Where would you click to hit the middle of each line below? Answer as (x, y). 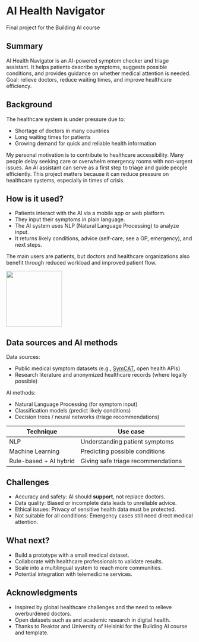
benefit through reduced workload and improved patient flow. (81, 263)
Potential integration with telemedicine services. (73, 574)
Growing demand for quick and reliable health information (85, 143)
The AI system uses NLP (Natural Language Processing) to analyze (97, 226)
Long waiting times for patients (53, 137)
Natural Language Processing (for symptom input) (76, 404)
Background (29, 105)
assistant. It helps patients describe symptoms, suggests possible (87, 67)
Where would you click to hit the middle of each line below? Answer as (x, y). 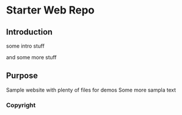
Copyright (21, 105)
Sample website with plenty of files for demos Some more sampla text (91, 90)
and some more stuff (32, 57)
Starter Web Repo (50, 10)
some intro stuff (25, 46)
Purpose (22, 76)
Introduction (29, 32)
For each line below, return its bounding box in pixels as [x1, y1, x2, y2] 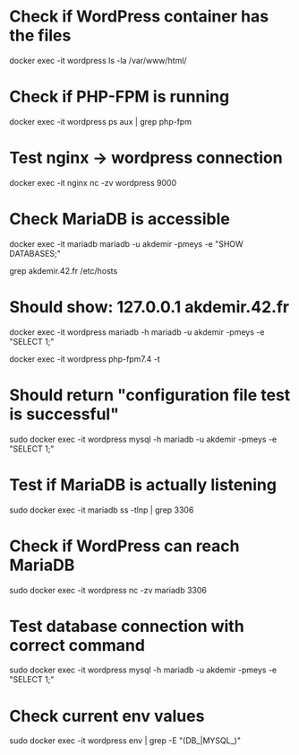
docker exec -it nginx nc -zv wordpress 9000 [9, 177, 177, 188]
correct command [9, 635, 146, 655]
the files [9, 25, 72, 46]
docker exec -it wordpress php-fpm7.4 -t [9, 353, 161, 364]
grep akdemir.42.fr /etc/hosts [9, 265, 118, 276]
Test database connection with [9, 616, 244, 636]
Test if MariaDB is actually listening [9, 474, 278, 495]
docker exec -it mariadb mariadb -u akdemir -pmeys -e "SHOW [9, 238, 243, 249]
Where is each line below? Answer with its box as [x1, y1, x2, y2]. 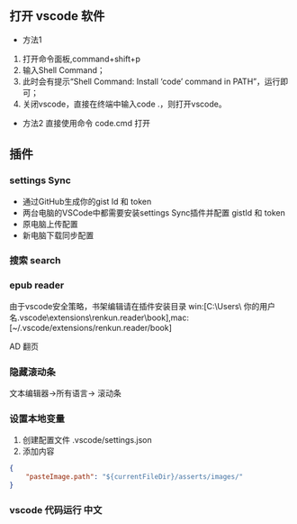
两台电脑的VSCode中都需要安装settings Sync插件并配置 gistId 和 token [22, 207, 285, 218]
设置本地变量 [9, 412, 66, 425]
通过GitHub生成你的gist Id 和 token [22, 196, 152, 207]
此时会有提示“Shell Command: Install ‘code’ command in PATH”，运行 [22, 76, 281, 87]
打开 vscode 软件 [9, 8, 105, 24]
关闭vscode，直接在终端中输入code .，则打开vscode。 [22, 98, 227, 109]
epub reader [9, 279, 65, 291]
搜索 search [9, 254, 61, 267]

• • • • •

Would you transcribe the lines above exactly, going from the line bearing "Purpose (22, 76)" through the line bearing "the files [9, 25, 72, 46]", and drop the pictures from the copy?

● **Response area**
Purpose (22, 76)
Introduction (29, 32)
For each line below, return its bounding box in pixels as [x1, y1, x2, y2] 
docker exec -it nginx nc -zv wordpress 9000 [9, 177, 177, 188]
correct command [9, 635, 146, 655]
the files [9, 25, 72, 46]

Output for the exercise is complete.